Reproduce nothing but the closing run of lines: the line with "RESINA FILL MAGIC A3,5 (7, 192, 156, 208)" and each line that follows it to the end of the data.
######
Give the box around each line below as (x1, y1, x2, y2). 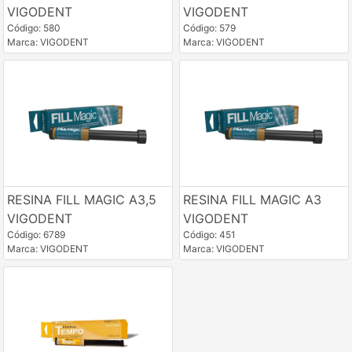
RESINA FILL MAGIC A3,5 (7, 192, 156, 208)
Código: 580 (7, 21, 60, 34)
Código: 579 (182, 21, 236, 34)
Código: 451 (182, 229, 236, 241)
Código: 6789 (7, 229, 65, 241)
######
## Answer for the task
RESINA FILL MAGIC A3,5 (7, 192, 156, 208)
Código: 580 (7, 21, 60, 34)
Código: 579 (182, 21, 236, 34)
Código: 451 (182, 229, 236, 241)
Código: 6789 (7, 229, 65, 241)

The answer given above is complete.